Bazus-Aure is a commune in the Hautes-Pyrénées department in southwestern France.

==Geography==
===Climate===

Bazus-Aure has an oceanic climate (Köppen climate classification Cfb). The average annual temperature in Bazus-Aure is 10.7 C. The average annual rainfall is 843.5 mm with November as the wettest month.

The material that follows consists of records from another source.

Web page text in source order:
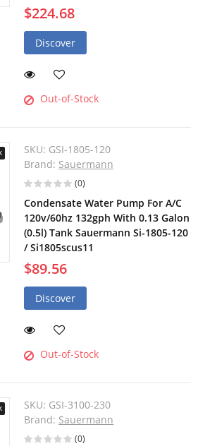
$224.68
Discover
Out-of-Stock
SKU: GSI-1805-120
Brand: Sauermann
(0)
Condensate Water Pump For A/C
120v/60hz 132gph With 0.13 Galon
(0.5l) Tank Sauermann Si-1805-120
/ Si1805scus11
$89.56
Discover
Out-of-Stock
SKU: GSI-3100-230
Brand: Sauermann
(0)
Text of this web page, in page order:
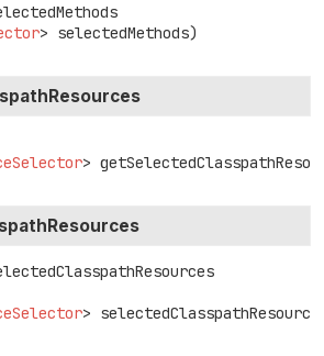
> selectedMethods)
>
>
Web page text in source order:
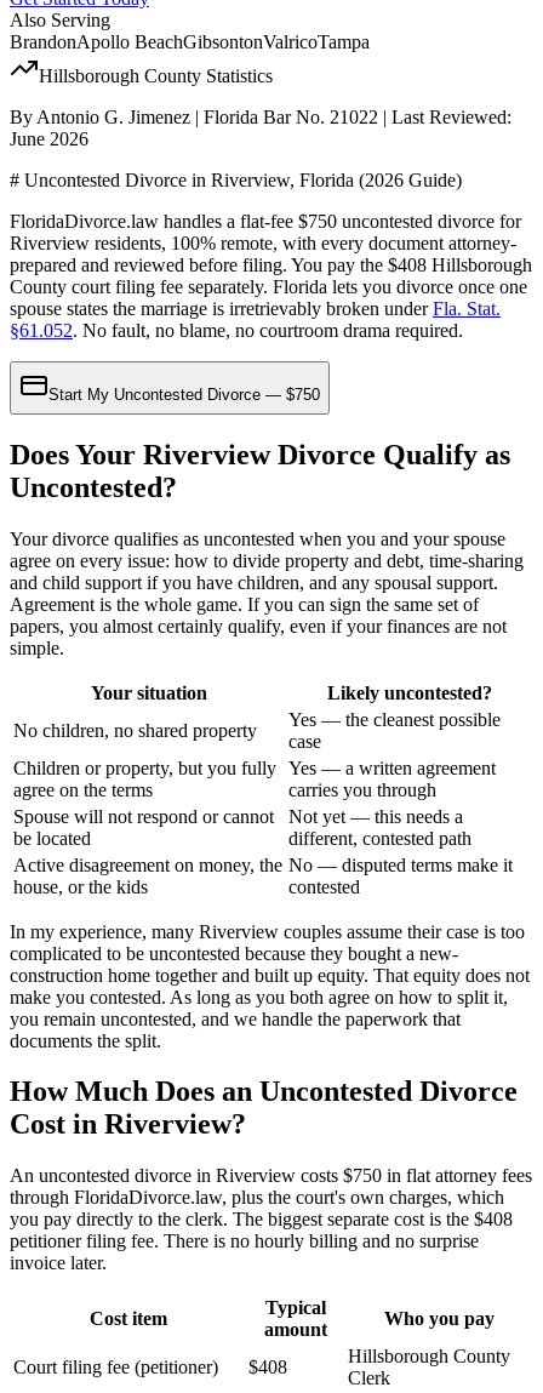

The temperatures are highest on average in July, at around 18.5 C, and lowest in January, at around 3.5 C. The highest temperature ever recorded in Bazus-Aure was 38.6 C on 27 June 2019; the coldest temperature ever recorded was -20.1 C on 8 February 2012.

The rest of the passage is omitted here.